Так вот, собственно экстремы виртуальной и новоантропологической эвристик, каждая по-своему, претендуют на последние разборки с заметафизированной телесностью. Тотальная виртуализация предлагает и предполагает редуцирование тела до иных агрегатных состояний (и в этом смысле, конечно, мыслеформа машина-автомобиль превосходится, отменяется и снимается отнюдь не самолетом или ракетой, являющимися простыми ее продолжением или аватарами, но в метрике мегапространства — телепортацией). Новая антропология предполагает работать с телом способом продуцирования взаимозаменяемых, воспроизводимых и идентичных антропоподобных образований. Оба пути, надо сказать, кардинально переартикулируют ответы на основные экзаменационные вопросы самоидентификации соискателя антропологической культуры: откуда ты пришел? зачем ты пришел? куда ты уходишь?

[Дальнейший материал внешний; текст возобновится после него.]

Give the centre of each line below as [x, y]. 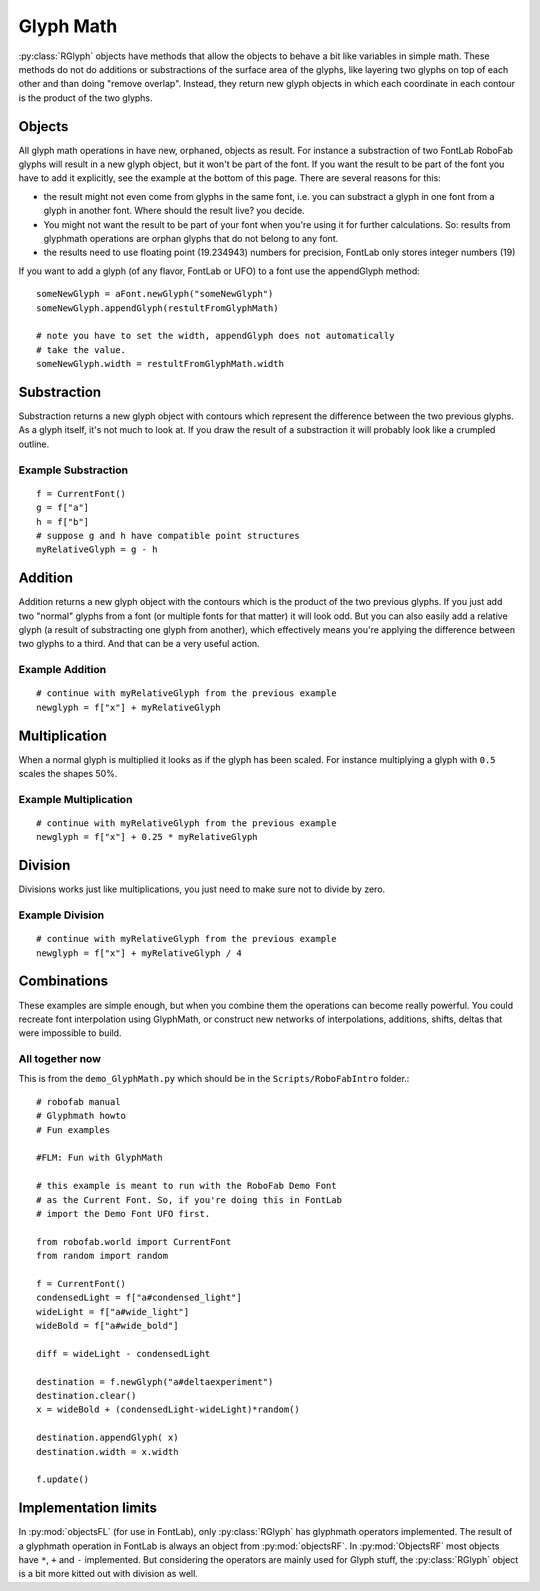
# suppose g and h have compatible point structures [168, 535]
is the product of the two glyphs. [86, 97]
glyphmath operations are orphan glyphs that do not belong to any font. [191, 238]
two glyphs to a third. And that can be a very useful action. [139, 644]
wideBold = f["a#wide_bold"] [107, 1326]
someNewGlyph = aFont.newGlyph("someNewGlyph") [155, 294]
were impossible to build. [70, 1033]
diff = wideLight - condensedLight [123, 1353]
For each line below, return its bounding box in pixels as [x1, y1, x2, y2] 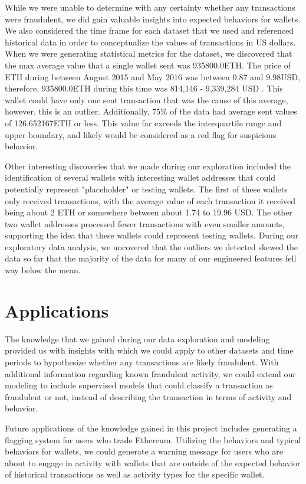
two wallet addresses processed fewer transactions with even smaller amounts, [5, 217, 285, 230]
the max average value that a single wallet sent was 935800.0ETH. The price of [5, 58, 291, 71]
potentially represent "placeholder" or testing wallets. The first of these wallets [5, 182, 288, 195]
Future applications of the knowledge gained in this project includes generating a [5, 421, 297, 434]
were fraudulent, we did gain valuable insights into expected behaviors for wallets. [5, 12, 301, 25]
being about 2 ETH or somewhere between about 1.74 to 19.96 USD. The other [5, 206, 292, 218]
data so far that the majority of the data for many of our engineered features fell [5, 252, 297, 264]
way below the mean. [5, 264, 81, 276]
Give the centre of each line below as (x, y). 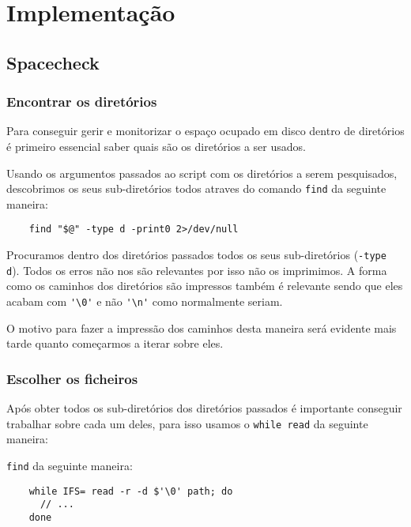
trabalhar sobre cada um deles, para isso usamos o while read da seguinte (187, 423)
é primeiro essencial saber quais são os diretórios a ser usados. (156, 146)
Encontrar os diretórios (82, 102)
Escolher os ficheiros (72, 378)
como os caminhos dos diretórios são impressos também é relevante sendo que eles (205, 286)
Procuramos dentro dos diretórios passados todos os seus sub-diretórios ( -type (196, 255)
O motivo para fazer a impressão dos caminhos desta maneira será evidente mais (202, 327)
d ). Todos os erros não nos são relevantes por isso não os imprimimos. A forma (197, 270)
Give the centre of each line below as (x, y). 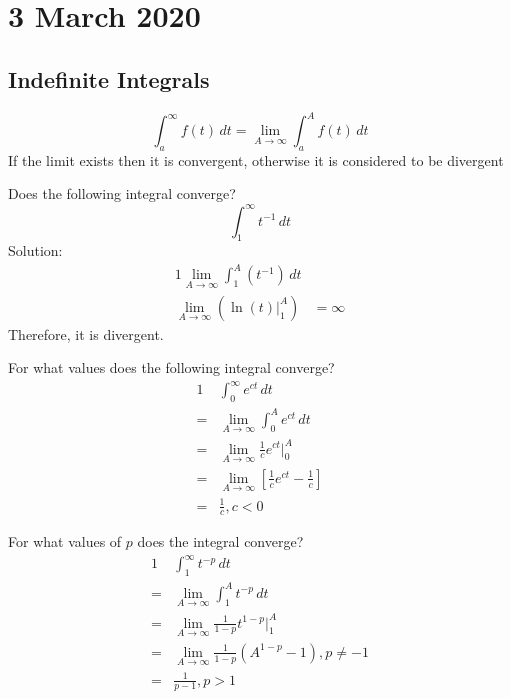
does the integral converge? (220, 541)
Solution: (35, 250)
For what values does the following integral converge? (171, 367)
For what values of (65, 541)
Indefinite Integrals (109, 78)
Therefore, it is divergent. (86, 333)
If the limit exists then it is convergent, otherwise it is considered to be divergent (256, 159)

В общем, мужайтесь, братья!
Если виртуализация имеет аналоги и корни в человеческой культуре в пределах различных галлюциногенных, медитативных и визионерских практик, то новоантропологические опыты, особенно в рамках христианской антропологии, сразу натыкаются на запрет: по образу и подобию Божию (естественно, не удивительны запреты на работы в этом направлении, объявленные Клинтоном и Европейским союзом). Естественно, что в этом проглядывают и глухие, глубоко укрытые реликтовые ужасы зооморфных уподоблений и дарвино-артикулированной памяти. К этому примыкает проблема критической массы имплантируемых органов, в смысле, что есть или будет их суммированная квазиперсональность. Клонирование же при все возрастающей унифицированности урбанистического быта, образования и культуры вообще приводит нас к средневековой апокрифической идее коллективной души целого вида существ (тогда имели в виду животных), в отличие от персональной, совершающей свой путь с уникальным со-творяемым телесным носителем, когда убийство одной особи не есть загубление коммунальной души, что является как бы преодолением персональной смерти и, собственно, переосмыслением всей человеческой культуры, сотворенной перед лицом смерти. Герои этого будущего не будут столь мучительно и в то же самое время трагически-возвышенно втиснуты в единственное и единичное бренное тело (род локализации индуистских тел инкарнацией), мало совпадающее с невероятным объемом культурных и духовных инвестиций, напоминая собой разрываемую невероятно разросшимся элиеном слабую, мягкую мясную куколку-оболочку. Эх, это вот и есть в прямом уподоблении наша бедная, слабая нормально-антропоидная богиня Диана.
Грандиозные похороны ее массмедийной божественной сути и пристроенного сбоку все испортившего, не выдержавшего и, к сожалению, не экстрагируемого телесного привесочка, были последние и предельно-возможные из подобного рода. С ними не могли сравниться ни одни из предыдущих (в этой последовательности выглядящих как бы опробованием, приготовлениями к самым главным) отпеваний предыдущих героев — Монро, Элвиса, Леннона, Меркьюри, — при том что, что, казалось бы, личные заслуги, одаренность и, собственно, адекватность роли их были абсолютно несопоставимы с Дианиными. Да в этом ли дело? То есть, конечно, именно в этом дело, вернее, большая часть сего сакрального дела. Дело в темной, свершающейся на наших глазах провиденциальности. То есть людское ли дело соизмерять людскую соразмерность божественно-героическим задачам и бытию, дискордию и несовпадения, провалы, трагедии, взлеты, предопределения и результирующую (в нашем случае) гибель. (Заметим, как тихо в это же самое время по законам своего служения и мифа — тоже нам неясного сполна — ушла из этого мира мать Тереза.)